## GIVEN ENTRIES
++++

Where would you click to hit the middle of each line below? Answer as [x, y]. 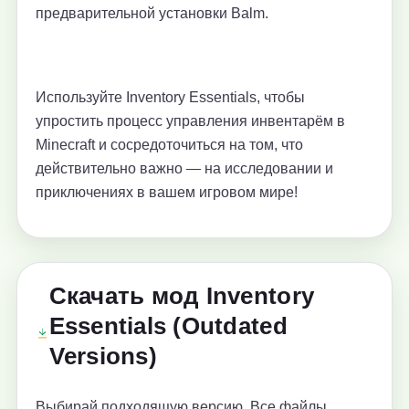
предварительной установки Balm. [152, 14]
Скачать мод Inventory [182, 296]
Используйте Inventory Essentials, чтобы [170, 98]
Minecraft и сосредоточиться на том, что [169, 145]
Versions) [103, 357]
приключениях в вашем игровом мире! [167, 193]
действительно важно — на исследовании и [184, 169]
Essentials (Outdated [168, 326]
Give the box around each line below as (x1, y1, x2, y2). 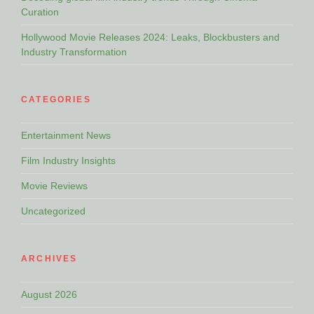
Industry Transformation (21, 46, 127, 57)
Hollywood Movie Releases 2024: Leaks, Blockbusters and (21, 31, 280, 43)
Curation (21, 6, 59, 18)
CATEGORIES (21, 94, 91, 104)
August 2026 (21, 288, 77, 300)
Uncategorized (21, 205, 86, 217)
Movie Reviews (21, 179, 88, 191)
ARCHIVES (21, 253, 78, 264)
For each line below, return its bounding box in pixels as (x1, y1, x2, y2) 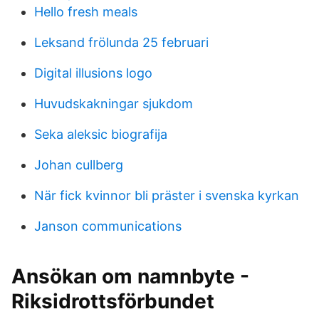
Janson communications (34, 219, 182, 234)
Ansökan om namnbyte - (11, 264, 249, 288)
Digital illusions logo (34, 66, 152, 80)
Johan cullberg (34, 157, 123, 172)
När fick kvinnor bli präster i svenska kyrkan (34, 188, 299, 203)
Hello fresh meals (34, 4, 137, 19)
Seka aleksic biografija (34, 127, 167, 142)
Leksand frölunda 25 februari (34, 35, 209, 50)
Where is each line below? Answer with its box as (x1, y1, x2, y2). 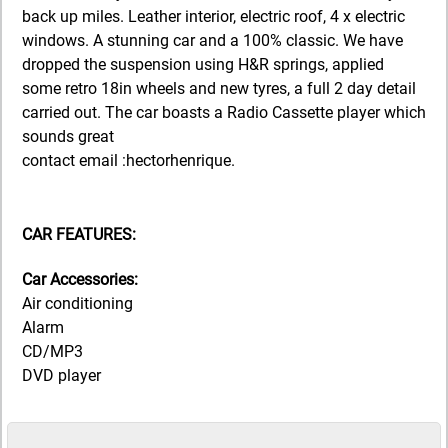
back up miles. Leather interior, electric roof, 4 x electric (22, 6, 405, 26)
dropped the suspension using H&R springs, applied (22, 54, 384, 74)
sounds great (22, 126, 114, 146)
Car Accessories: (22, 270, 138, 290)
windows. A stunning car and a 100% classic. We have (22, 30, 403, 50)
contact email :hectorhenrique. (22, 150, 235, 170)
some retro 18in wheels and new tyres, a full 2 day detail (22, 78, 416, 98)
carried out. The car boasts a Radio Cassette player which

++++

## TASK DETAILS
Look above for the line containing "dropped the suspension" and the line containing "some retro 18in". Transcribe both, with the lines between them, exactly.

## REPLY
dropped the suspension using H&R springs, applied (22, 54, 384, 74)
sounds great (22, 126, 114, 146)
Car Accessories: (22, 270, 138, 290)
windows. A stunning car and a 100% classic. We have (22, 30, 403, 50)
contact email :hectorhenrique. (22, 150, 235, 170)
some retro 18in wheels and new tyres, a full 2 day detail (22, 78, 416, 98)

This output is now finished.